George March

Personal information
- Full name: John George March
- Born: 25 November 1932 Ushaw Moor, County Durham, England
- Died: 30 November 2017 (aged 85)
- Batting: Left-handed
- Bowling: Slow left-arm orthodox

Domestic team information
- 1963–1975: Durham

Career statistics
| Competition | List A |
| Matches | 4 |
| Runs scored | 91 |
| Batting average | 22.75 |
| 100s/50s | –/1 |
| Top score | 78 |
| Balls bowled | 48 |
| Wickets | 1 |
| Bowling average | 18.00 |
| 5 wickets in innings | – |
| 10 wickets in match | – |
| Best bowling | 1/18 |
| Catches/stumpings | –/– |
- Source: Cricinfo, 7 August 2011

= George March =

English cricketer

John George March (25 November 1932 - 30 November 2017) was an English cricketer. March was a left-handed batsman who bowled slow left-arm orthodox. He was born in Ushaw Moor, County Durham.

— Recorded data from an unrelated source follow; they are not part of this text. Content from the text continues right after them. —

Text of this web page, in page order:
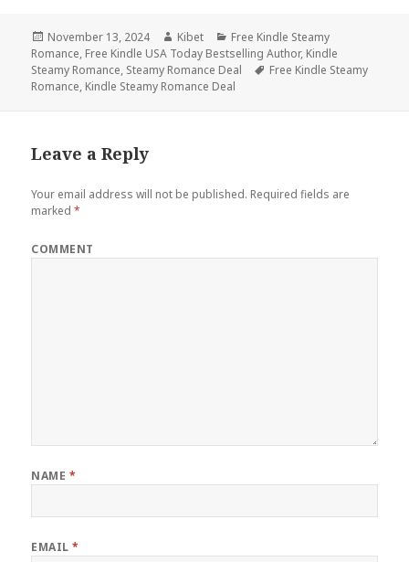
Posted
on
November 13, 2024 Author
Kibet Categories
Free Kindle Steamy
Romance, Free Kindle USA Today Bestselling Author, Kindle
Steamy Romance, Steamy Romance Deal Tags
Free Kindle Steamy
Romance, Kindle Steamy Romance Deal
Leave a Reply
Your email address will not be published. Required fields are
marked*
COMMENT
NAME *
EMAIL*
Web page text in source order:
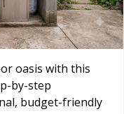
oasis with this
by-step
budget-friendly
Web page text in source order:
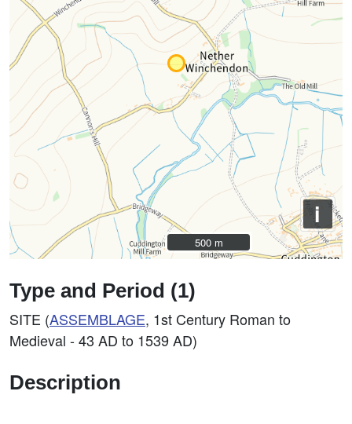
i
500 m
500 m
Type and Period (1)
SITE (ASSEMBLAGE, 1st Century Roman to
Medieval - 43 AD to 1539 AD)
Description
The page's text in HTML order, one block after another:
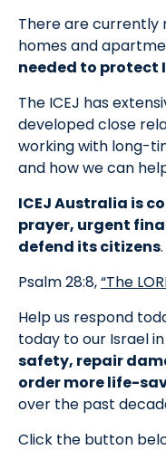
There are currently
homes and
needed to protect
The ICEJ has
developed close
working with long-
and how we can
ICEJ Australia is
prayer, urgent
defend its citizens.
Psalm 28:8,“The
Help us respond
today to our Israel
safety, repair
order more life-
over the past
Click the button
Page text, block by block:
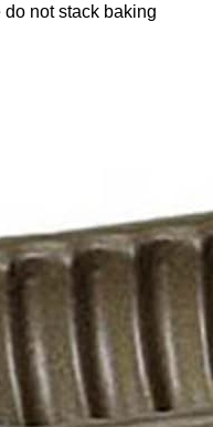
not stack baking
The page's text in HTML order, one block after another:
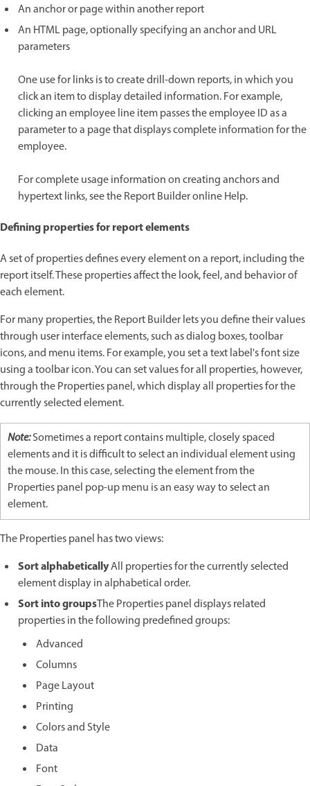
An anchor or page within another report
An HTML page, optionally specifying an anchor and URL
parameters
One use for links is to create drill-down reports, in which you
click an item to display detailed information. For example,
clicking an employee line item passes the employee ID as a
parameter to a page that displays complete information for the
employee.
For complete usage information on creating anchors and
hypertext links, see the Report Builder online Help.
Defining properties for report elements
A set of properties defines every element on a report, including the
report itself. These properties affect the look, feel, and behavior of
each element.
For many properties, the Report Builder lets you define their values
through user interface elements, such as dialog boxes, toolbar
icons, and menu items. For example, you set a text label's font size
using a toolbar icon. You can set values for all properties, however,
through the Properties panel, which display all properties for the
currently selected element.
Note:Sometimes a report contains multiple, closely spaced
elements and it is difficult to select an individual element using
the mouse. In this case, selecting the element from the
Properties panel pop-up menu is an easy way to select an
element.
The Properties panel has two views:
Sort alphabeticallyAll properties for the currently selected
element display in alphabetical order.
Sort into groupsThe Properties panel displays related
properties in the following predefined groups:
Advanced
Columns
Page Layout
Printing
Colors and Style
Data
Font
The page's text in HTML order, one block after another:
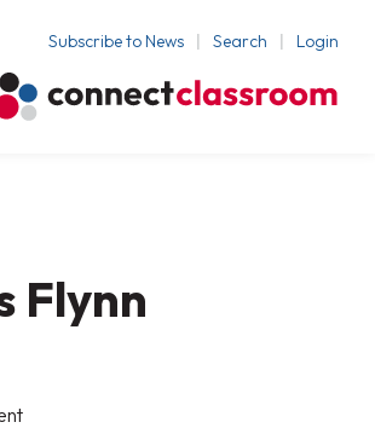
Subscribe to News Search Login
Flynn
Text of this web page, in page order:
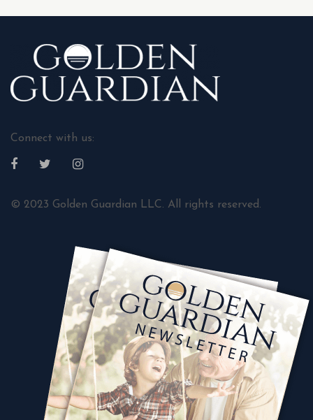
Connect with us:
© 2023 Golden Guardian LLC. All rights reserved.
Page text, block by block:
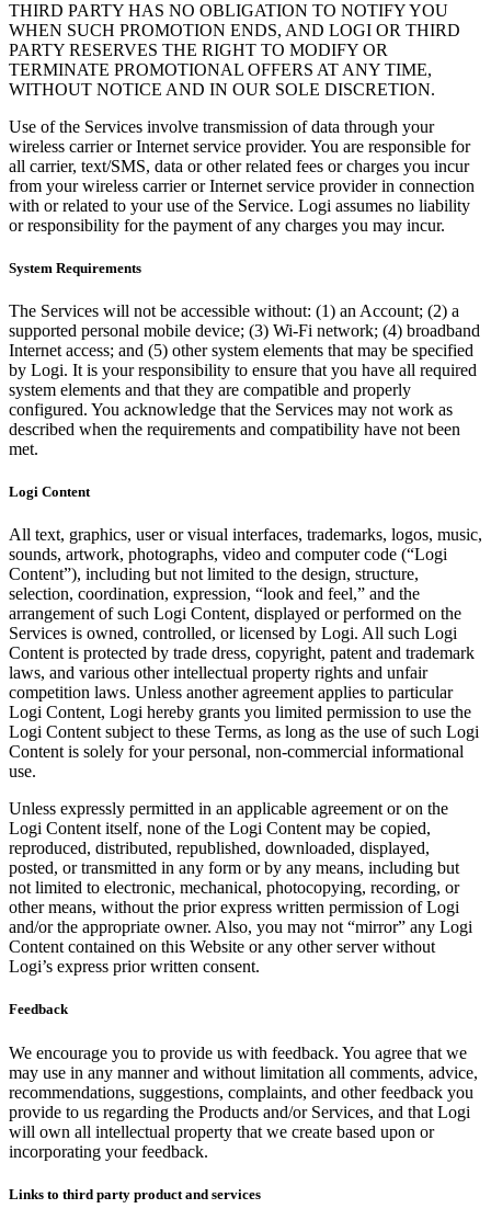
THIRD PARTY HAS NO OBLIGATION TO NOTIFY YOU
WHEN SUCH PROMOTION ENDS, AND LOGI OR THIRD
PARTY RESERVES THE RIGHT TO MODIFY OR
TERMINATE PROMOTIONAL OFFERS AT ANY TIME,
WITHOUT NOTICE AND IN OUR SOLE DISCRETION.
Use of the Services involve transmission of data through your
wireless carrier or Internet service provider. You are responsible for
all carrier, text/SMS, data or other related fees or charges you incur
from your wireless carrier or Internet service provider in connection
with or related to your use of the Service. Logi assumes no liability
or responsibility for the payment of any charges you may incur.
System Requirements
The Services will not be accessible without: (1) an Account; (2) a
supported personal mobile device; (3) Wi-Fi network; (4) broadband
Internet access; and (5) other system elements that may be specified
by Logi. It is your responsibility to ensure that you have all required
system elements and that they are compatible and properly
configured. You acknowledge that the Services may not work as
described when the requirements and compatibility have not been
met.
Logi Content
All text, graphics, user or visual interfaces, trademarks, logos, music,
sounds, artwork, photographs, video and computer code (“Logi
Content”), including but not limited to the design, structure,
selection, coordination, expression, “look and feel,” and the
arrangement of such Logi Content, displayed or performed on the
Services is owned, controlled, or licensed by Logi. All such Logi
Content is protected by trade dress, copyright, patent and trademark
laws, and various other intellectual property rights and unfair
competition laws. Unless another agreement applies to particular
Logi Content, Logi hereby grants you limited permission to use the
Logi Content subject to these Terms, as long as the use of such Logi
Content is solely for your personal, non-commercial informational
use.
Unless expressly permitted in an applicable agreement or on the
Logi Content itself, none of the Logi Content may be copied,
reproduced, distributed, republished, downloaded, displayed,
posted, or transmitted in any form or by any means, including but
not limited to electronic, mechanical, photocopying, recording, or
other means, without the prior express written permission of Logi
and/or the appropriate owner. Also, you may not “mirror” any Logi
Content contained on this Website or any other server without
Logi’s express prior written consent.
Feedback
We encourage you to provide us with feedback. You agree that we
may use in any manner and without limitation all comments, advice,
recommendations, suggestions, complaints, and other feedback you
provide to us regarding the Products and/or Services, and that Logi
will own all intellectual property that we create based upon or
incorporating your feedback.
Links to third party product and services

March made his debut for Durham against the Lancashire Second XI in the 1963 Minor Counties Championship. He played Minor counties cricket for Durham from 1963 to 1975, making 55 Minor Counties Championship appearances. He made his List A debut against Oxfordshire in the 1972 Gillette Cup. He made 3 further List A appearances for Durham, the last of which came against Essex in the 1973 Gillette Cup. In his 4 List A matches, he scored 91 runs at an average of 22.75, with a high score of 78. This score came against Surrey in the 1972 Gillette Cup. With the ball, he took a single wicket which came at an overall cost of 18 runs.